Let's become more familiar with scaling plans with hands-on experience.
Pre-requisite
A Prerequisite before creating the scaling plan is that we should have an Auto Scaling group. Let's create an Auto Scaling group to practice utilizing a scaling plan.
Follow these steps:
-
Log in to the AWS account. Click on this link to open the EC2 instance console page and select Auto Scaling Groups from the navigation pane. Click on Create Auto Scaling group.
-
Enter the Auto Scaling group name and click Create a launch template.
-
A new tab opens the Create Launch template page. Enter the Launch template name.
-
Choose AMI as Amazon Linux 2 and t2.micro as the instance type.
-
Choose a Key pair to log in and choose the default security groups. We can also create a new key pair and security groups. Click on Click launch template.
-
It will successfully create a launch template.
-
Go back to the Creation page of the Auto Scaling groups. Choose the created launch template and click on Next.
-
On the next page, choose VPC and select the Availability Zones and Subnets.
-
Leave all other fields as default and click on Skip to review. We have some optional pages also, but for this demo, we are leaving it as default.
-
Check all the configurations on the review page and click on Create Auto Scaling group.
-
Auto Scaling group is successfully created.
Create Scaling Plan
Now, Let's create the Scaling plan. Follow these steps:
-
Click on this link to open the AWS Auto Scaling console. Click on Get started.
-
Select the Choose EC2 Auto Scaling groups method and choose the created Auto Scaling groups. Click on Next.
-
Enter a name for the Scaling plan details.
-
Choose Optimize for availability in Auto Scaling groups. Click on Next.
-
Click on Next.
-
Next, check all the configurations on the review page and click on Create scaling plan.
-
Scaling plan has been created successfully. Click on the scaling plan name.
-
We will see the metric CPU utilization.
The scaling plan has been successfully launched. Let's clean up the Scaling plan.
-
Select the scaling plan and click on Delete.
-
Again, click on Delete.
-
We successfully deleted the scaling plan.
Conclusion
- Scaling Options helps to configure scaling actions to a group of AWS resources without much time involved.

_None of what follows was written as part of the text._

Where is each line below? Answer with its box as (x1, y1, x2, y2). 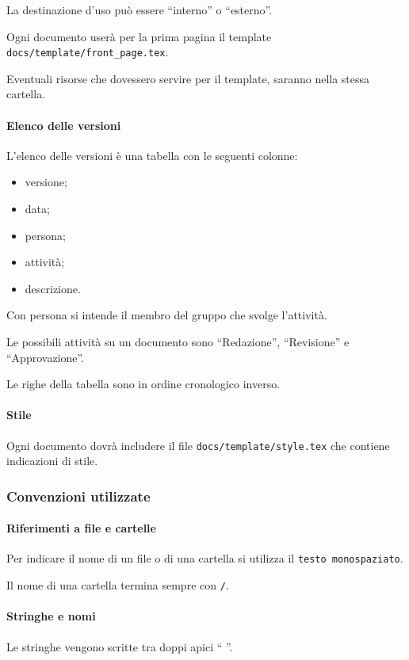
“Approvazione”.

- Types of scaling options are:
- Dynamic Scaling
- Predictive Scaling
- AWS services use scaling options like Amazon Aurora, Amazon EC2 Auto Scaling, Amazon Elastic Container Service, Amazon DynamoDB, and Spot Fleet.
- Resource discovery, built-in scaling recommendations, and dynamic and predictive scaling are the features and benefits of a scaling plan.
- We use the scaling strategy to work with the scaling option.